#### Extracted material
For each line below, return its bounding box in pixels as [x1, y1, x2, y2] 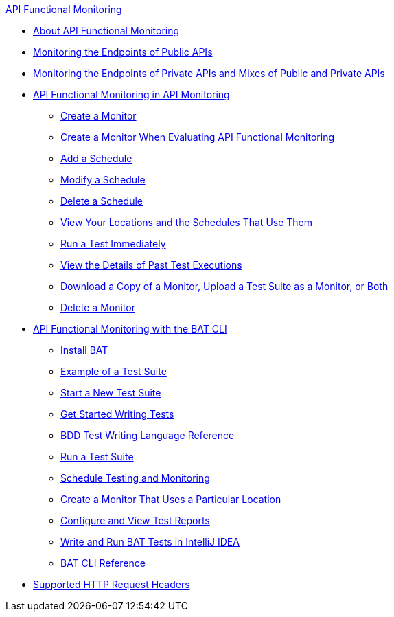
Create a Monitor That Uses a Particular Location [60, 493, 281, 505]
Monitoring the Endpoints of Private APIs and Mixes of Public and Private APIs [33, 67, 385, 79]
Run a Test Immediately [60, 238, 166, 249]
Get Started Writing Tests [60, 408, 174, 420]
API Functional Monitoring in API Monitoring [33, 89, 230, 100]
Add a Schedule [60, 153, 132, 164]
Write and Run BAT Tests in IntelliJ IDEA [60, 536, 240, 548]
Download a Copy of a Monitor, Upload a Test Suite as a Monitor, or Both [60, 280, 389, 292]
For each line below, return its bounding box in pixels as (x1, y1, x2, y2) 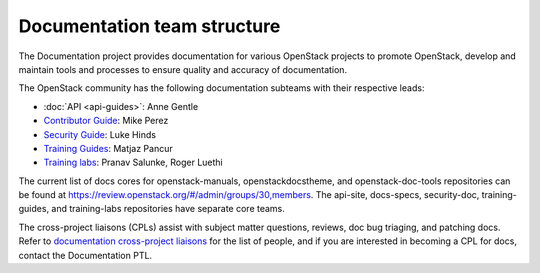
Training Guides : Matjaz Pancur (43, 142, 174, 154)
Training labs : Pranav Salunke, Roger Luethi (43, 156, 224, 169)
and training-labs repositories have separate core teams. (51, 203, 285, 215)
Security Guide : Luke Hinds (43, 128, 157, 140)
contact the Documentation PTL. (18, 249, 153, 261)
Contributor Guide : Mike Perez (43, 115, 169, 127)
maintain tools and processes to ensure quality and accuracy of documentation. (18, 63, 348, 75)
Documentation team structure (18, 15, 281, 37)
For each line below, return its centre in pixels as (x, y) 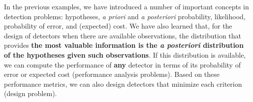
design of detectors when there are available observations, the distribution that (123, 35)
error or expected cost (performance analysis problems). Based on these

#### Required work
Copy out every line of the data exactly, leaving the images behind.

#### Solution for this task
For each line below, return its bounding box in pixels as [x1, y1, x2, y2] 
Create a Monitor That Uses a Particular Location [60, 493, 281, 505]
Monitoring the Endpoints of Private APIs and Mixes of Public and Private APIs [33, 67, 385, 79]
Run a Test Immediately [60, 238, 166, 249]
Get Started Writing Tests [60, 408, 174, 420]
API Functional Monitoring in API Monitoring [33, 89, 230, 100]
Add a Schedule [60, 153, 132, 164]
Write and Run BAT Tests in IntelliJ IDEA [60, 536, 240, 548]
Download a Copy of a Monitor, Upload a Test Suite as a Monitor, or Both [60, 280, 389, 292]
For each line below, return its bounding box in pixels as (x1, y1, x2, y2) 
Training Guides : Matjaz Pancur (43, 142, 174, 154)
Training labs : Pranav Salunke, Roger Luethi (43, 156, 224, 169)
and training-labs repositories have separate core teams. (51, 203, 285, 215)
Security Guide : Luke Hinds (43, 128, 157, 140)
contact the Documentation PTL. (18, 249, 153, 261)
Contributor Guide : Mike Perez (43, 115, 169, 127)
maintain tools and processes to ensure quality and accuracy of documentation. (18, 63, 348, 75)
Documentation team structure (18, 15, 281, 37)
For each line below, return its centre in pixels as (x, y) 
design of detectors when there are available observations, the distribution that (123, 35)
error or expected cost (performance analysis problems). Based on these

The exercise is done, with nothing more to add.